Никакие рассуждения отнюдь не отменяют того факта, что Эрнст умен, талантлив, обаятелен, обладает отличным вкусом и мог бы снимать интересное кино, если бы хотел того. Проблема в том, что Эрнст в какой-то момент оказался на совершенно другом пути, который, как ни парадоксально, был ближе к его основной профессии. Он биолог, генный инженер, кандидат наук. Экскурс в художественное (или документальное, или просветительское) творчество был для него скорее экспериментом над собой. А потом он вернулся к другим экспериментам, in vitro. Началась эра манипуляции — или, иначе говоря, продюсирования. Я категорически отказываюсь верить, что Эрнст — с его мгновенной реакцией, замечательной эрудицией и грандиозной насмотренностью — не понимает, чем занимается. Я думаю, он отлично все сознает — и ставит свой грандиозный эксперимент над реальностью, ни на секунду не прекращая рефлексии; только рефлексия эта уже не артистическая, а именно что биологическая. Я даже думаю, что по итогам деятельности Эрнста в качестве продюсера Первого канала ему вполне можно присуждать докторскую степень по биологии, потому что вывести принципиально новую человеческую популяцию — не хухры-мухры.

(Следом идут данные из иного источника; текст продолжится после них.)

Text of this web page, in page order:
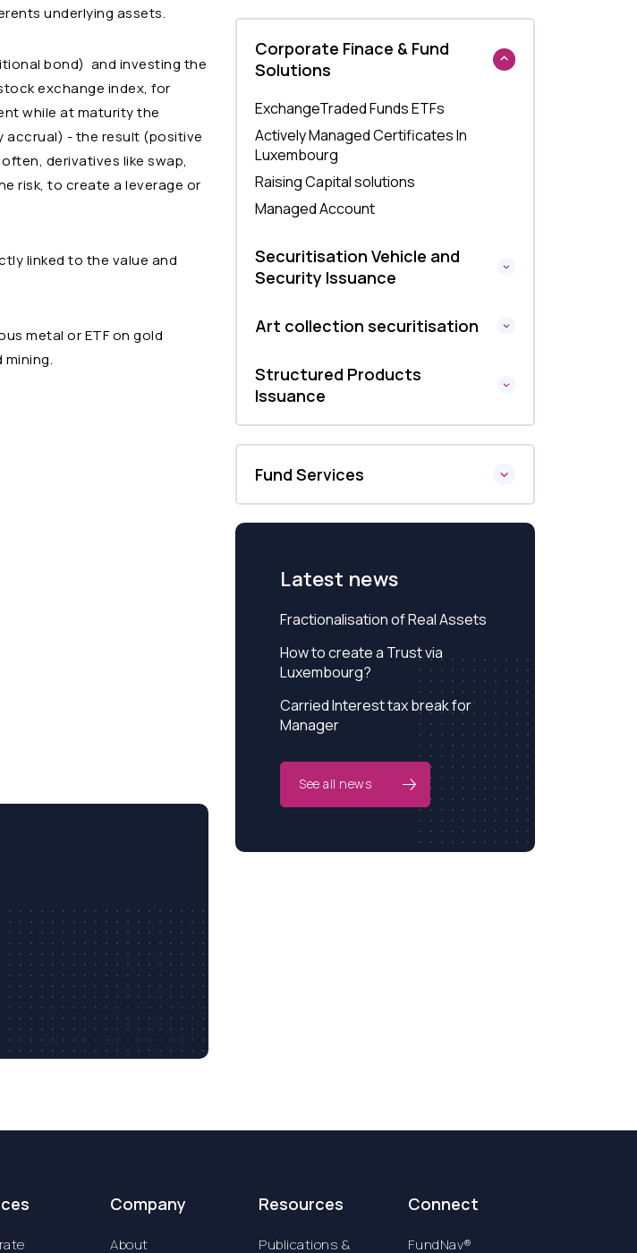
underlying assets.
bond) and investing the
exchange index, for
while at maturity the
accrual) - the result (positive
derivatives like swap,
risk, to create a leverage or
linked to the value and
metal or ETF on gold
mining.
Corporate Finace & Fund
Solutions
ExchangeTraded Funds ETFs
Actively Managed Certificates In
Luxembourg
Raising Capital solutions
Managed Account
Securitisation Vehicle and
Security Issuance
Art collection securitisation
Structured Products
Issuance
Fund Services
Latest news
Fractionalisation of Real Assets
How to create a Trust via
Luxembourg?
Carried Interest tax break for
Manager
See all news
Company
About
Resources
Publications &
Connect
FundNav®

Такой взгляд на деятельность Эрнста снимает все противоречия. Как может человек, снимавший телепрограммы о Копполе и Годаре, отлично знающий кино, — затевать вместе с Денисом Евстигнеевым «Русский проект», воспринимавшийся всем населением страны как эталон фальши? Фразы типа «Все у нас получится» входили в анекдот немедленно, они и до сих пор используются в повседневной речи в самых разных ситуациях, от дефекации до дефлорации. Публика от души хохотала — но как бы и привыкала; стереотип вызывал протесты, однако внедрялся. Я сделаю сейчас небольшое отступление, но без него никак.

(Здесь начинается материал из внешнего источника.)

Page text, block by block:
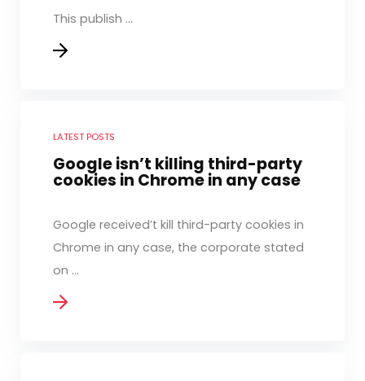
This publish ...
LATEST POSTS
Google isn’t killing third-party
cookies in Chrome in any case
Google received’t kill third-party cookies in
Chrome in any case, the corporate stated
on ...

В последнее время в отечественной прозе (про кино не говорю — там она сформировалась уже давно) отчетлива мода на вампиров. Сначала тему развил Лукьяненко в «Дозорах», потом в ней отметилась дюжина фантастов третьего разбора, а теперь вот и Виктор Пелевин в очень посредственном романе «Empire V» занялся феноменологией вампиризма; все это неспроста. Дело в том, что вампиризм — естественное состояние любого живого существа, не производящего ценностей и новых сущностей. Россия в девяностые являла собой (а в некоторых отношениях являет и до сих пор) фантастический гибрид феодального, неизменного со средних веков общества и пост-индустриальной идеологии, хотя до соответствующей экономики нам еще развиваться бы при благоприятствующей конъюнктуре лет триста, и то при условии всеобщей веры в Бога. Главная доблесть в постиндустриальном обществе — не производство, а потребление и продвижение продукта, не творчество, а креатив, главное переживание — не эмоция, а пиар; конечно, никакого постиндустриального общества и на Западе не было, и вся эта идеология, кажется, благополучно себя изжила уже к началу нового века, а сейчас и говорить о ней неприлично; но Россия из всего богатства западных теорий, школ и заморочек усвоила именно эту, наиболее халявную и лестную для обывателя. В результате главным и наиболее престижным занятием в постсоветской России стал социальный паразитизм, то есть вампиризм в чистом и беспримесном виде. Пустотность не может не засасывать в себя все съедобное — не от злонамеренности, боже упаси, но просто по имманентному своему свойству. Эта русская пустота, образовавшаяся вдруг на месте целей, принципов, истории, засосала в себя все, не особенно комплексуя.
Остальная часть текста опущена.